Hard hat area

Update 2: I now know that the problems I have been having today are related to this widespread problem caused by certain hosts that upgraded CPanel. Damn it. I wasted over seven hours trying to fix this error 500 problem that I thought I caused.

Update: Stuff is a little crazy on the site. Expect a few broken links. I’m trying to fix things and debating whether to go all the way and do the PHP dynamic publishing thing.

Look out for falling tags. I’m not motivated enough to do a complete site redesign right now, but I felt a strong urge to add a few improvements.

First, the archive menus in the right sidebar are no longer jump menus. Jump menus have long been the bane of usability and accessibility experts, but they are a common technique in most of the MT tutorials.
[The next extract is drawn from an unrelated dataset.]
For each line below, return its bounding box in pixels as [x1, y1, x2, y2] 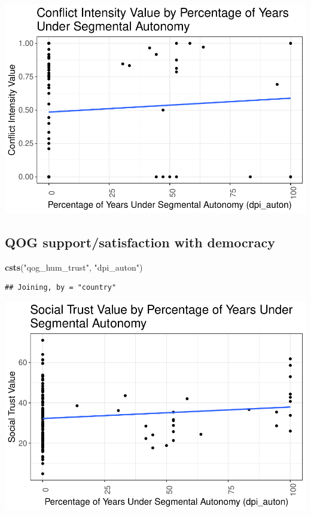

Now the monthly archive and category archive links are unordered lists, and I’m using the power of Javascript and the DOM to do an expand/collapse link. If Javascript is disabled, they remain expanded.

To compensate for my garrulous nature, I’ll probably do something similar with entries on the main page and the “Continue reading…” extended entry link so that it doesn’t take you off to the individual entry archive page (as the link below does now).

I added an Acronym plug-in to automatically add the acronym and title tags to common acronyms. This works in entries and comments.

I also made a few improvements to comments. If you mouse over the comment excerpts in the main page sidebar, you can see the full text of each comment via a tooltip without having to go to that entry page. Eventually, I suppose, I’ll upgrade this to use a hovering div that retains formatting. Also, the excerpts no longer chop off the end of the last word.

On the individual archive pages themselves, there are a few random cosmetic improvements. Also, my comments now stand out a bit more (because I’m special).

The favicons thing looks neat, but I am a bit torn over how the the MT Favicon plug-in handles them. Ideally, they would locally cache the favicons instead of always running off to the commenter’s server to get the image. In a small way, this is bandwidth theft (hot-linking of images). Hmmm.

I also added a bunch of QuickTags buttons above the comment textarea field. Just click the buttons to quickly add HTML tags to your comments (just don’t don’t forget to click the closing button). One bug that I have noticed so far—in Safari the cursor gets inserted before the tag when you click a tag button.

I implemented a live preview for comments powered by Javascript. It even simulates simple Markdown and Smarty Pants rendering.

Finally, I’ll be posting the very last of the Hawai‘i entries in the next day or so.